In any case, as organizations seek to reduce latency and accelerate time to value with BI and analytics, they are actively seeking alternatives that make metadata collection and management faster, more flexible, smarter, and more efficient. Organizations need to focus on finding the right tools because an updated technology strategy for metadata is especially critical as users move in a self-service BI and analytics direction.
Metadata and Governance
Metadata is vital to improving the quality, completeness, and consistency of your data. Assuming that the metadata is accurate (which can sometimes be a big assumption, particularly with spreadsheets, vertical applications, or semi- and unstructured big data sources), administrators can examine the metadata to take an in-depth look at table and column structures and observe how the organization of the data may be changing. This includes lineage information about who is changing the structures and who is transforming the data. The metadata view of the resources is thus important to data stewardship and governance.
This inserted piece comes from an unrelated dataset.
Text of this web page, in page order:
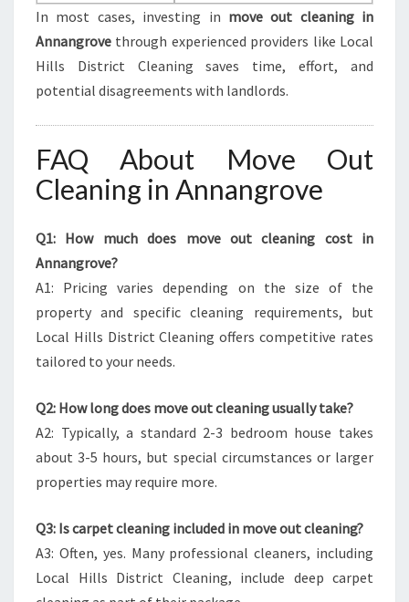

In TDWI Best Practices Report: Improving Data Preparation for Business Analytics, published in the third quarter of 2016, we found that research participants' leading data governance objective in implementing self-service data preparation tools was to create business metadata and document definitions.
This indicates the importance of metadata to governance and also brings to light one of the strongest drivers behind acquisition of self-service data preparation tools, which use updated software technology to make it easier for both users and IT to prepare data for BI and analytics.
The Role of Data Catalogs
The Best Practices Report also revealed the importance of data catalogs -- centralized repositories that typically contain metadata. Satisfaction in data preparation is higher among research participants who say their organization is "reliant" on a data catalog. Shared resources such as data catalogs, glossaries, and metadata repositories can help users find quality sources and gain better knowledge about how data in multiple sources may be related.
Newer tools can alleviate some of the time-consuming manual work associated with building catalogs by automating building steps and the procedures for keeping catalogs up to date. The tools can discover metadata from existing data sets to learn details about data, tag data according to higher-level business definitions and rules, and locate and use existing documentation.
Users, including analysts and developers, can employ tools to examine data lineage to learn how data has been consumed and transformed by others, which is essential knowledge for data stewardship and governance.
Adapting to Change
As far as we know, unlike in the Oz story, in the new BI and DW landscape there is no great and wonderful "man behind the curtain" who can magically answer all data requests. Artificial intelligence such as machine learning is helpful for speed and automation, but building and managing metadata repositories such as data catalogs will always require time and careful work.
Organizations should evaluate tools that can automate steps, ease the incorporation of new data sources, and simplify repository revisions to match users' changing metadata requirements for BI and analytics. The key is to acknowledge change rather than attempt to force self-service users to conform to rules and procedures that fit an earlier paradigm.